Question

Urgent algebra help ;c
Write the 10th term of the sequence.

Answer 1

okay

Answer 2

what's the common ratio?

Answer 3

5 ?

Answer 4

well.. \(\large \begin{array}{llll}
625&125&25&...\\
\hline\\
&\frac{625}{5}&\frac{125}{5}
\end{array}\)

Answer 5

\(\large \begin{array}{llll}
a_1\\
\downarrow \\
625&125&25&...\\
\hline\\
&625 \cdot \frac{1}{5}&125\cdot \frac{1}{5}\\
&&\qquad \ \uparrow \\
&&r=\textit{common ratio}
\end{array}\qquad \bf \large a_n=a_1\cdot r^{n-1}\\ \quad \\
\Large a_{{\color{red}{ 10}}}=a_1\cdot r^{{\color{red}{ 10}}-1}\)

Answer 6

okay im kinda confused

Answer 7

ok.... where?

Answer 8

do I plug in 1/5 in 'r'?

Answer 9

yes, that's the common ratio in the geometric sequence
notice that to get the next term, you just multiply the previous one by 1/5

Answer 10

Notice that each successive term of the sequence 625,125,25,.. is 1/5 of the preceding term, so, yes, 1/5 is the common ratio.

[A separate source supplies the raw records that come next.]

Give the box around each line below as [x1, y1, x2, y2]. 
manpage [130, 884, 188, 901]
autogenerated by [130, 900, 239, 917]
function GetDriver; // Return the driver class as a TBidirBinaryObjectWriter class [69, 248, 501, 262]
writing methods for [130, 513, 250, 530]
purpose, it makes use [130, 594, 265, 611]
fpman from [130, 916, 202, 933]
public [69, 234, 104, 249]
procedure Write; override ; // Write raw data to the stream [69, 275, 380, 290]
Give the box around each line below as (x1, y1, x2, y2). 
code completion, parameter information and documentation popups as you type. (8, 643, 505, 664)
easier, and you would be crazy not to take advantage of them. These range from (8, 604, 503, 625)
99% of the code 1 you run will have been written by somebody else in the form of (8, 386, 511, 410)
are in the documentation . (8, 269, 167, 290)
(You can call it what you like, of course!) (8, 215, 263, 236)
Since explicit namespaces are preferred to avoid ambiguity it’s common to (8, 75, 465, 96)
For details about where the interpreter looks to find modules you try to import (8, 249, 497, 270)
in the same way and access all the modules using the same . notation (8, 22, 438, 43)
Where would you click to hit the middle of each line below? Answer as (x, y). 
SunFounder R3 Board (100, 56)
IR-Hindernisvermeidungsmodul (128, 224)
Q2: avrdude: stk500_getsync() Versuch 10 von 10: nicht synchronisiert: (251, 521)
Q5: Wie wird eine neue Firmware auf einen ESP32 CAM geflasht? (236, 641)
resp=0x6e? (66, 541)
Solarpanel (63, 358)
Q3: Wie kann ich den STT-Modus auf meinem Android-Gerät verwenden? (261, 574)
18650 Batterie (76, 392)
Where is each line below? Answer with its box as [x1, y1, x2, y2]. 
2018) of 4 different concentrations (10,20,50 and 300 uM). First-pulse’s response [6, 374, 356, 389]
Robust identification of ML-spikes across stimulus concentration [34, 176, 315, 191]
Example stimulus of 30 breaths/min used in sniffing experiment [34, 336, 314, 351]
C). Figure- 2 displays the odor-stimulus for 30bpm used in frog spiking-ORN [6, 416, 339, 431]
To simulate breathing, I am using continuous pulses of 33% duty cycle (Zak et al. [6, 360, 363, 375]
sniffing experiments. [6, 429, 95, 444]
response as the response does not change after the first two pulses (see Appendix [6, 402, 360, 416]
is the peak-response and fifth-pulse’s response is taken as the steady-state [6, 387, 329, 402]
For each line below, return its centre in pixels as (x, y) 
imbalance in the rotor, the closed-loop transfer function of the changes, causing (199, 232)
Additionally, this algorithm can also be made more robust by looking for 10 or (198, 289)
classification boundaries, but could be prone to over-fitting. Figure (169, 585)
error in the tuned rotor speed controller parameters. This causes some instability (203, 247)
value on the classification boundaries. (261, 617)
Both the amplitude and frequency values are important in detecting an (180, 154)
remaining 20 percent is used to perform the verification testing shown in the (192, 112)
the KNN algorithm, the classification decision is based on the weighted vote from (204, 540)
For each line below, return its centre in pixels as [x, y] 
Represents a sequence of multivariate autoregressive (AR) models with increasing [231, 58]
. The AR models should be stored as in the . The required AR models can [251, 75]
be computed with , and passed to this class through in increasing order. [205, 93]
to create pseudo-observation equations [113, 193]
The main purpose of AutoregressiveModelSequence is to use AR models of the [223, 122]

Can you now write a formula a sub n for the nth term of this sequence? Once you have that, you can easily predict the 10th term by letting n=10.

Answer 11

I got \[\frac{ 1 }{ 3125 }\] ?

Answer 12

is it A?

Answer 13

@jdoe0001 @mathmale

Answer 14

Tima-Shorty,

I did suggest this earlier:

Notice that each successive term of the sequence 625,125,25,.. is 1/5 of the preceding term, so, yes, 1/5 is the common ratio.

Can you now write a formula a sub n for the nth term of this sequence? Once you have that, you can easily predict the 10th term by letting n=10.

Coming up with such a formula is an important skill in sequences and series.

Answer 15

is it A? \(\large \checkmark\)

Answer 16

With all due respect to y our wishes, Tima-Shorty, I'd much rather help you understand the underlying concept here, which is prediction of the nth term of a sequence. Twice you have not responded to my suggestion that you try writing a formula for that.